We also revisit the 1979 Islamic Revolution with clear eyes: overthrowing the Shah did not guarantee freedom, and the coalition that sought self-determination was systematically betrayed as Khomeini’s clerical faction consolidated power. From there, we test the regime’s favorite talking point, “anti-imperialism,” against what it actually exports: proxy power. We walk through how Hezbollah in Lebanon, Iran-backed militias in Iraq, and the Houthis in Yemen reflect a repeatable model that undermines sovereignty and deepens humanitarian crises, even when packaged as “resistance.”
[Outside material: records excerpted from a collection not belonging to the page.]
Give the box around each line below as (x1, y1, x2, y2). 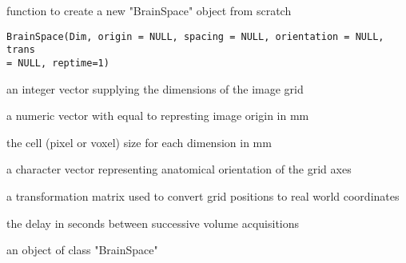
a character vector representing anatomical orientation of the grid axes (6, 161, 352, 177)
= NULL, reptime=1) (6, 57, 109, 69)
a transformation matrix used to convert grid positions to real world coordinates (6, 187, 400, 204)
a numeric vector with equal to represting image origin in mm (6, 107, 309, 124)
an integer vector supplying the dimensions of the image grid (6, 80, 304, 97)
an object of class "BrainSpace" (6, 241, 158, 258)
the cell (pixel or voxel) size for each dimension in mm (6, 133, 272, 150)
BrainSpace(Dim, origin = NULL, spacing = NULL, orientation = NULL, (6, 30, 384, 42)

Then we tackle the hardest questions: the Iran nuclear program, the West’s temptation to treat an ideological theocracy like a normal negotiating partner, and why nuclear weapons capability could raise the odds of regional proliferation and reckless proxy escalation. We also address the regime’s antisemitism and fixation on Israel as ideology rather than mere policy, and we end where the stakes are most human: the Iranian people. From the Green Movement to Women Life Freedom after Mahsa Amini, we highlight the courage of protest and the brutality of repression, and we ask what real solidarity should look like. If this conversation sharpens how you see Iran, subscribe, share the episode, and leave a review. What’s the most dangerous myth you still hear about the Iranian regime?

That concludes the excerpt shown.